Task instructions: Transcribe every entry below word for word, but skip the pictures.

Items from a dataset
§

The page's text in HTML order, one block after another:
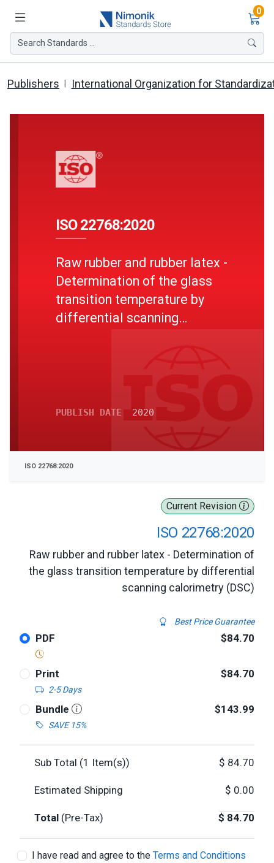
0
Search Standards ...
Publishers International Organization for
Current Revision
ISO 22768:2020
Raw rubber and rubber latex - Determination of
the glass transition temperature by differential
scanning calorimetry (DSC)
Best Price Guarantee
PDF $84.70
Print
2-5 Days
$84.70
Bundle
SAVE 15%
$143.99
Sub Total (1 Item(s)) $ 84.70
Estimated Shipping $ 0.00
Total (Pre-Tax) $ 84.70
I have read and agree to the Terms and Conditions
ISO 22768:2020
Raw rubber and rubber latex -
Determination of the glass
transition temperature by
differential scanning
PUBLISH DATE 2020
ISO 22768:2020
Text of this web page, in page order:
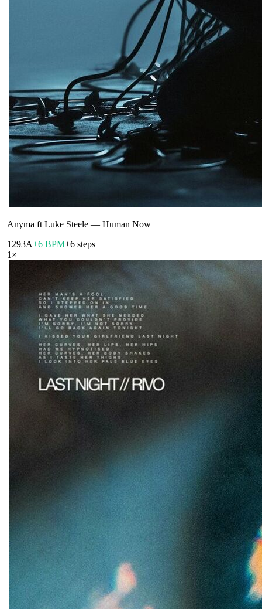
Anyma ft Luke Steele — Human Now
1293A+6 BPM+6 steps
1 ×
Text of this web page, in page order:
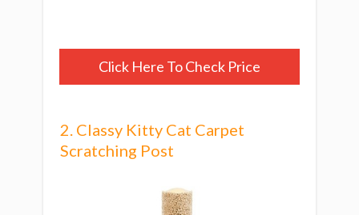
Click Here To Check Price
2. Classy Kitty Cat Carpet
Scratching Post
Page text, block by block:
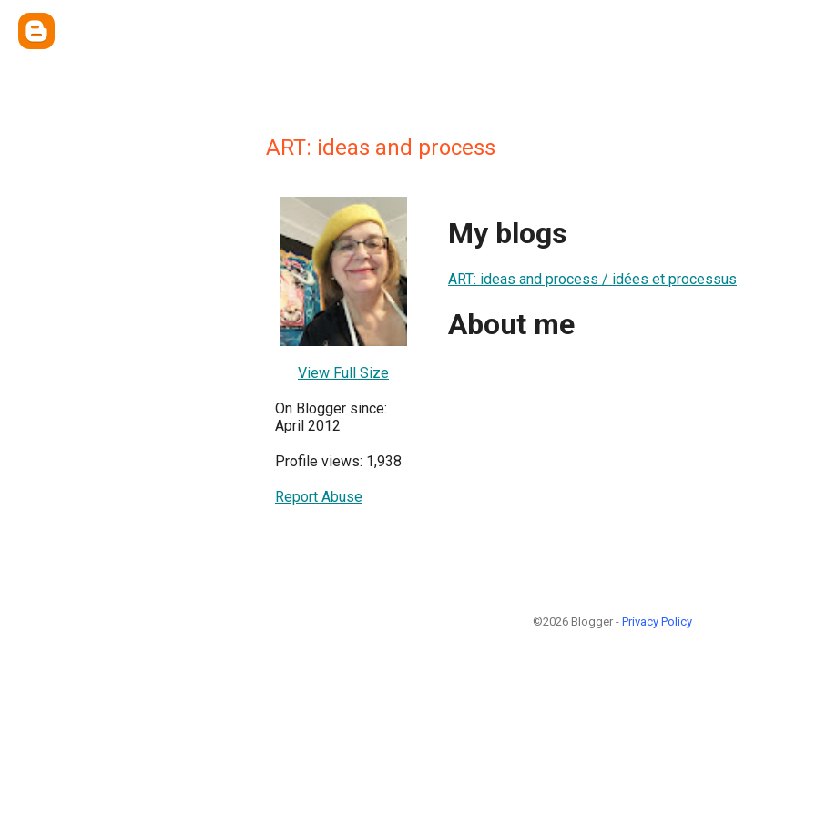
ART: ideas and process
View Full Size
On Blogger since:
April 2012
Profile views: 1,938
Report Abuse
My blogs
ART: ideas and process / idées et processus
About me
©2026 Blogger - Privacy Policy
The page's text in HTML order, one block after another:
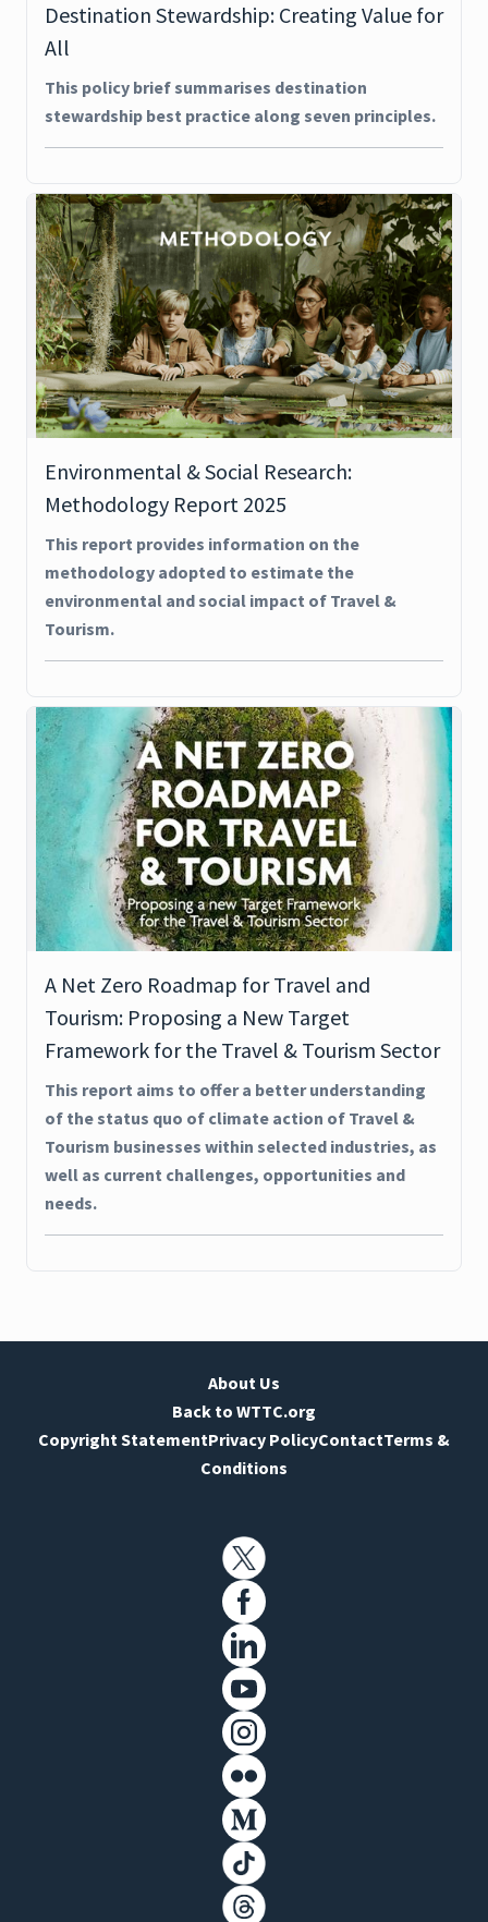
Destination Stewardship: Creating Value for
All
This policy brief summarises destination
stewardship best practice along seven principles.
Environmental & Social Research:
Methodology Report 2025
This report provides information on the
methodology adopted to estimate the
environmental and social impact of Travel &
Tourism.
A Net Zero Roadmap for Travel and
Tourism: Proposing a New Target
Framework for the Travel & Tourism Sector
This report aims to offer a better understanding
of the status quo of climate action of Travel &
Tourism businesses within selected industries, as
well as current challenges, opportunities and
needs.
About Us
Back to WTTC.org
Copyright StatementPrivacy PolicyContactTerms &
Conditions
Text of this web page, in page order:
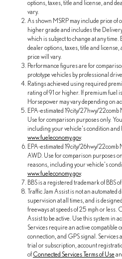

§

Answer for this exercise:
The page's text in HTML order, one block after another:
0
Search Standards ...
Publishers International Organization for
Current Revision
ISO 22768:2020
Raw rubber and rubber latex - Determination of
the glass transition temperature by differential
scanning calorimetry (DSC)
Best Price Guarantee
PDF $84.70
Print
2-5 Days
$84.70
Bundle
SAVE 15%
$143.99
Sub Total (1 Item(s)) $ 84.70
Estimated Shipping $ 0.00
Total (Pre-Tax) $ 84.70
I have read and agree to the Terms and Conditions
ISO 22768:2020
Raw rubber and rubber latex -
Determination of the glass
transition temperature by
differential scanning
PUBLISH DATE 2020
ISO 22768:2020
Text of this web page, in page order:
Anyma ft Luke Steele — Human Now
1293A+6 BPM+6 steps
1 ×
Text of this web page, in page order:
Click Here To Check Price
2. Classy Kitty Cat Carpet
Scratching Post
Page text, block by block:
ART: ideas and process
View Full Size
On Blogger since:
April 2012
Profile views: 1,938
Report Abuse
My blogs
ART: ideas and process / idées et processus
About me
©2026 Blogger - Privacy Policy
The page's text in HTML order, one block after another:
Destination Stewardship: Creating Value for
All
This policy brief summarises destination
stewardship best practice along seven principles.
Environmental & Social Research:
Methodology Report 2025
This report provides information on the
methodology adopted to estimate the
environmental and social impact of Travel &
Tourism.
A Net Zero Roadmap for Travel and
Tourism: Proposing a New Target
Framework for the Travel & Tourism Sector
This report aims to offer a better understanding
of the status quo of climate action of Travel &
Tourism businesses within selected industries, as
well as current challenges, opportunities and
needs.
About Us
Back to WTTC.org
Copyright StatementPrivacy PolicyContactTerms &
Conditions
Text of this web page, in page order:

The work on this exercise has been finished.